■ **EXERCISE**
Within the entries below, find every line that has the string "Clark", then copy it.
-- AVAILABLE DATA follows --
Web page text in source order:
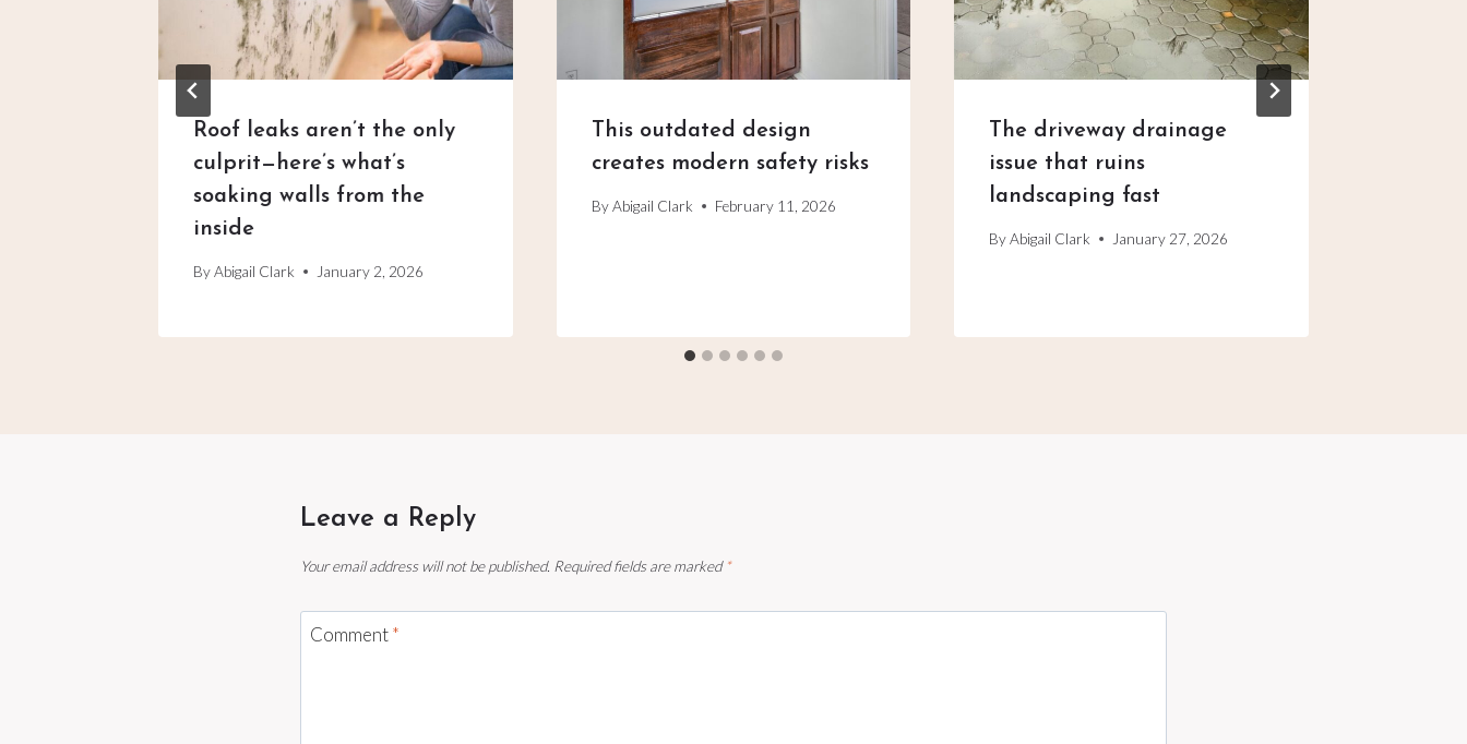
Roof leaks aren’t the only
culprit—here’s what’s
soaking walls from the
inside
ByAbigail Clark January 2, 2026
This outdated design
creates modern safety risks
By Abigail Clark February 11, 2026
The driveway drainage
issue that ruins
landscaping fast
By Abigail Clark January 27, 2026
Leave a Reply
Your email address will not be published. Required fields are marked *
Comment*
-- AVAILABLE DATA concluded --
■ **TASK OUTPUT**
ByAbigail Clark January 2, 2026
By Abigail Clark February 11, 2026
By Abigail Clark January 27, 2026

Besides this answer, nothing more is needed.